We choose the orthonormal basis of \(E_1\) so that the \(E_1^+\) eigenfunctions come before the \(E_1^-\) eigenfunctions.

Definition 1

  1. (a)

    A function is said to be half-bandlimited if it is a linear combination of low frequency eigenfunctions and midfrequency eigenfunctions in \(E_1^+\). Specifically,

    $$\begin{aligned} f = \sum _{k=1}^{\# V_0} a_k u_k . \end{aligned}$$
    (2.8)
  2. (b)

    The half-sampling operator H f is defined to be

    $$\begin{aligned} H f(x) = {\left\{ \begin{array}{ll} f(x) &{} \,\,\text {for }x\in V_0 \\ 0 &{} \text { for }x\in V_1 \end{array}\right. }, \end{aligned}$$
    (2.9)

    so that \(H=\frac{1}{2} (I+T)\). Note that we could also have defined an operator \(\widetilde{H}\) from functions on V to functions on \(V_0\) by restriction.

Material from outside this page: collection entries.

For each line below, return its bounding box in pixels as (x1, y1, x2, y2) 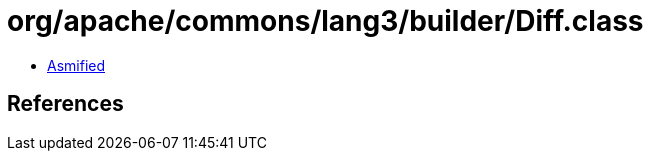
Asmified (47, 56, 106, 74)
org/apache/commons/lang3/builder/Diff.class (7, 4, 644, 38)
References (7, 91, 124, 117)
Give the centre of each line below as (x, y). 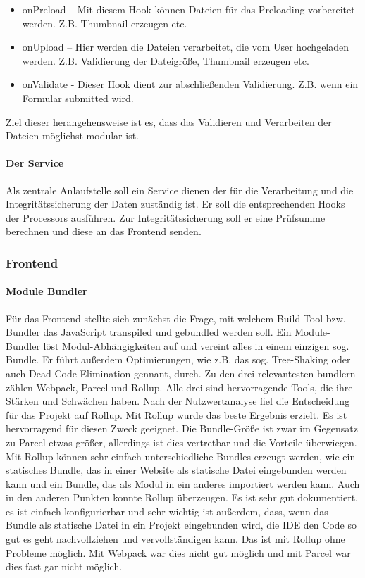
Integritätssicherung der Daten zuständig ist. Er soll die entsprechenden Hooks (175, 204)
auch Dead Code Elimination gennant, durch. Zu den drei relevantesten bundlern (181, 373)
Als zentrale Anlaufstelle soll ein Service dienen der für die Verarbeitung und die (180, 190)
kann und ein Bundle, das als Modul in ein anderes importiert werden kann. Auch (183, 483)
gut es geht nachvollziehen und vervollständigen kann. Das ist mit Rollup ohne (175, 539)
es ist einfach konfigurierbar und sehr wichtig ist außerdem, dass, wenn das (167, 511)
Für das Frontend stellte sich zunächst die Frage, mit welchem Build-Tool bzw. (176, 318)
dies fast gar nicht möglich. (64, 566)
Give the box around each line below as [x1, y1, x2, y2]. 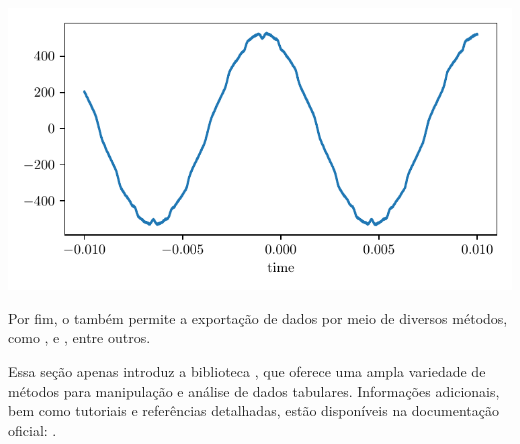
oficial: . [8, 419, 57, 440]
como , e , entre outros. [8, 327, 151, 348]
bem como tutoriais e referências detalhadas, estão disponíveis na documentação [8, 400, 499, 421]
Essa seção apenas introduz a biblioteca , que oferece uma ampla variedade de [8, 361, 486, 382]
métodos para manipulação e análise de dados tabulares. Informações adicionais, [8, 380, 500, 401]
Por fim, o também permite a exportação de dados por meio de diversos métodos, [8, 307, 508, 328]
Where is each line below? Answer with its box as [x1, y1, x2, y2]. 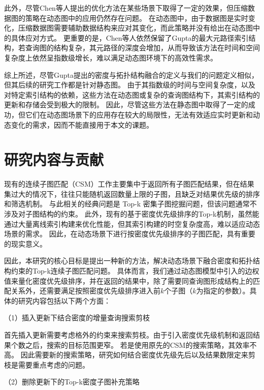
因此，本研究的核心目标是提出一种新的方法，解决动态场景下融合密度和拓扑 [4, 255, 253, 266]
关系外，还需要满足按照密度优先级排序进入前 [11, 285, 160, 296]
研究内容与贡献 [4, 149, 104, 170]
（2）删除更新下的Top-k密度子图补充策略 [4, 376, 140, 387]
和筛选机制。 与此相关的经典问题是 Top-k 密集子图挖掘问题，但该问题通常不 [4, 198, 257, 209]
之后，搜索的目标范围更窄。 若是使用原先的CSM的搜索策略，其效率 [25, 339, 250, 350]
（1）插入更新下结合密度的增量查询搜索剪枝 [4, 312, 150, 323]
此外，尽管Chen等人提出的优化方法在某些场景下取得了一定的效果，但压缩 [4, 3, 248, 13]
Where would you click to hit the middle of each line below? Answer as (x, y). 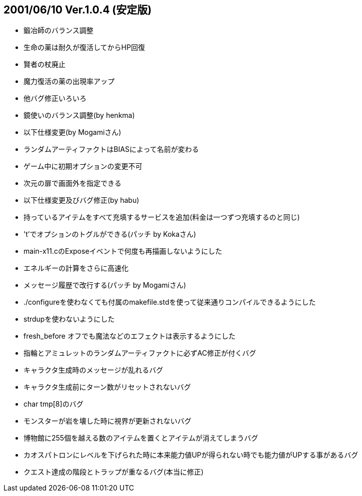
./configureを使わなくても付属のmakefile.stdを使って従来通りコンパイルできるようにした (170, 302)
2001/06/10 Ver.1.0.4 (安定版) (78, 10)
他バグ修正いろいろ (55, 98)
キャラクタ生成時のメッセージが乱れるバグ (93, 370)
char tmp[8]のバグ (53, 404)
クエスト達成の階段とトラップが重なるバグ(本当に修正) (114, 472)
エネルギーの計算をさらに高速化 (76, 268)
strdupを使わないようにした (69, 319)
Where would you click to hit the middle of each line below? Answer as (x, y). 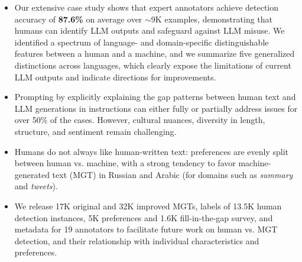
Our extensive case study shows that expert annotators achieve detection (147, 7)
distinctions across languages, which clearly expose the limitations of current (153, 65)
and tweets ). (36, 186)
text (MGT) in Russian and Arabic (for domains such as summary (173, 174)
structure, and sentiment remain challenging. (95, 131)
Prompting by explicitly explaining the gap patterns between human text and (155, 97)
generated (32, 174)
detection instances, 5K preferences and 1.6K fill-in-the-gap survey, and (144, 217)
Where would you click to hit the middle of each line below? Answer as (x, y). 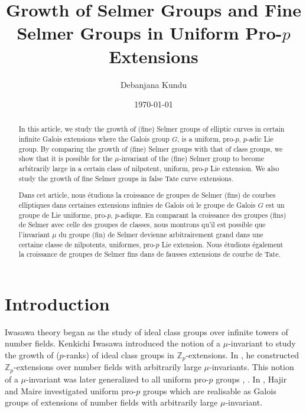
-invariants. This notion (252, 367)
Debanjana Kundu (154, 84)
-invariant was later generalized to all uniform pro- (118, 379)
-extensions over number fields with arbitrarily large (108, 367)
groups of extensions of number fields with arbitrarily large (111, 402)
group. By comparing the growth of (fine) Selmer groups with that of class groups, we (151, 148)
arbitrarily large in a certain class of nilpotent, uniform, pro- (112, 169)
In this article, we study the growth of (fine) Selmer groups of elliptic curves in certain (152, 129)
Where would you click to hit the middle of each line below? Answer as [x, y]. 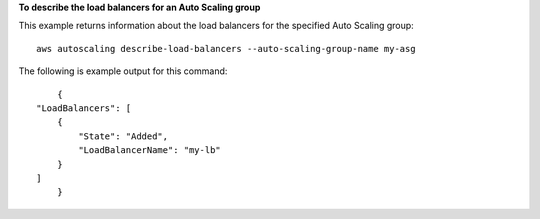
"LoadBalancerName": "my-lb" [150, 150]
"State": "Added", [123, 136]
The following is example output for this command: [123, 71]
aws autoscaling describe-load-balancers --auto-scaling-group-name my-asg [226, 48]
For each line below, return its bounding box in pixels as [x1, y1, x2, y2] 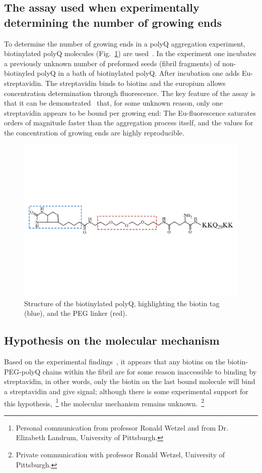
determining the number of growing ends [4, 14, 222, 30]
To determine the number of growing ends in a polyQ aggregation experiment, [4, 38, 246, 49]
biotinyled [4, 68, 35, 78]
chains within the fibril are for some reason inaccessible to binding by [42, 366, 257, 376]
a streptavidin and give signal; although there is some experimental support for [4, 386, 248, 396]
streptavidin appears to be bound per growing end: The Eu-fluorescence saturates [4, 107, 256, 118]
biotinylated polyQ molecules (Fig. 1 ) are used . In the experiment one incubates [4, 48, 256, 59]
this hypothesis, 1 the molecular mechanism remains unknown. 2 [4, 396, 205, 408]
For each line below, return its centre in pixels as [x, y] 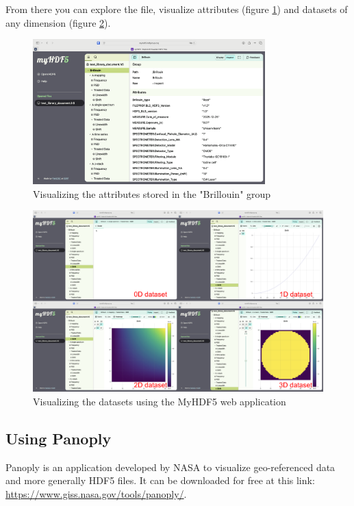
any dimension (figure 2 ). [58, 22]
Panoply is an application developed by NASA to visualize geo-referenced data [170, 467]
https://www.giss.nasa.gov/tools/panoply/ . [96, 493]
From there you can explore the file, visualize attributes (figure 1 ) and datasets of [177, 9]
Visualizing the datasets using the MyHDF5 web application [160, 401]
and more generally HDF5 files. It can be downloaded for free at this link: [160, 480]
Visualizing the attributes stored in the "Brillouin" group [152, 193]
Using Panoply [59, 438]
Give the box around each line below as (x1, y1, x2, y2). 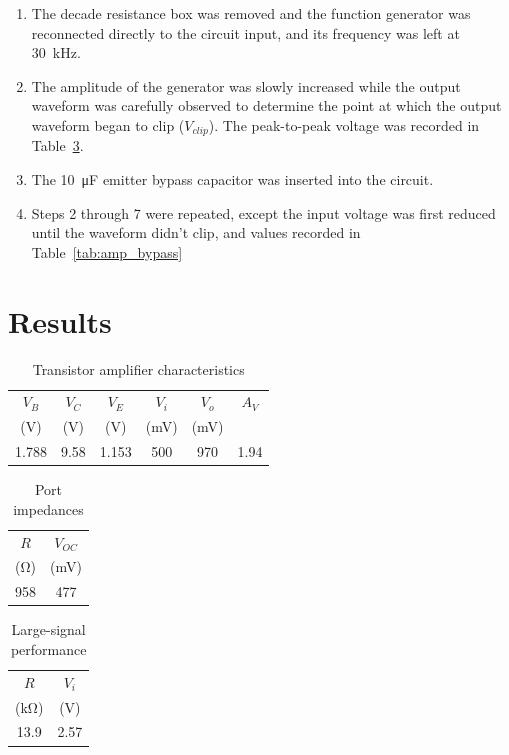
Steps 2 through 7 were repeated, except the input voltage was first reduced (31, 202, 496, 223)
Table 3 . (31, 135, 84, 156)
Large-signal (11, 619, 86, 640)
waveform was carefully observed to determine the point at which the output (31, 95, 502, 116)
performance (10, 638, 87, 659)
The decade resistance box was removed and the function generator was (31, 3, 471, 23)
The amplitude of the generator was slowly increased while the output (31, 75, 461, 96)
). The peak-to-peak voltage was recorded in (208, 114, 480, 135)
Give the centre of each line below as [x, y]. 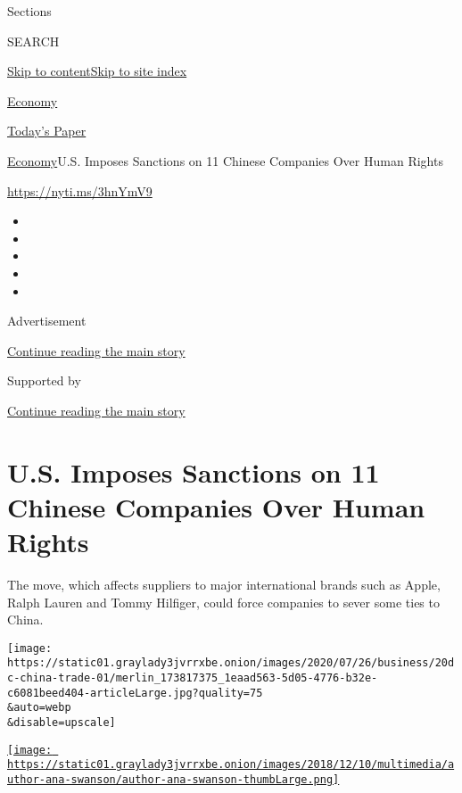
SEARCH [33, 41]
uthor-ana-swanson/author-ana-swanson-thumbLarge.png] [173, 780]
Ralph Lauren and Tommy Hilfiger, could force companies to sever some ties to [223, 602]
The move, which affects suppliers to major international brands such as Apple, [224, 584]
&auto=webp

Clearly H and \(\widetilde{H}\) contain the same information.

  3. (c)

    We define the low-pass operator L by

    $$\begin{aligned} L\left( \sum _{k=1}^{\# V} a_k u_k\right) = \sum _{k=1}^{\# V_0} a_k u_k . \end{aligned}$$
    (2.10)

    Note that L is given explicitly as

    $$\begin{aligned} L f(x)&= \sum _{y\in V} \mathscr {L}(x,y) f(y) \mu (y) \quad \text {for}\end{aligned}$$
    (2.11)
    $$\begin{aligned} \mathscr {L}(x,y)&= \sum _{k=1}^{\# V_0} u_k(x) u_k(y) . \end{aligned}$$
    (2.12)

Theorem 1

A half-bandlimited function f is uniquely determined from its half-samples \(\widetilde{H} f\), and every function on \(V_0\) arises as \(\widetilde{H} f\) for some unique half-bandlimited function f. In other words, \(V_0\) is both a sampling set and an interpolation set for the space of half-bandlimited functions. Explicitly

$$\begin{aligned} f(x)&= \sum _{y\in V_0} K(x,y) H f(y) \mu (y) \quad \text {for} \end{aligned}$$
(2.13)
$$\begin{aligned} K(x,y)&= 2 \sum _{k=1}^M u_k(x) u_k(y) + \sum _{k=M+1}^{\# V_0} u_k(x) u_k(y) . \end{aligned}$$
(2.14)

Proof

Suppose \(f=u_k\) for \(1\leqslant k\leqslant \# V_0\). Then \(H u_k = \frac{1}{2} u_k + \frac{1}{2} T u_k\). If \(1\leqslant k\leqslant M\) so that \(u_k\) is low frequency then \(T u_k\) is high frequency so \(L T u_k=0\) and \(L u_k = u_k\). Thus \(L H u_k = \frac{1}{2} u_k\). On the other hand, if \(M+1\leqslant k\leqslant \# V_0\) so that \(u_k\) is mid-frequency in \(E_1^+\), then \(T u_k = u_k\) and \(L u_k=u_k\). Thus \(L H u_k = u_k\). Taking linear combinations we arrive at (2.13) and (2.14).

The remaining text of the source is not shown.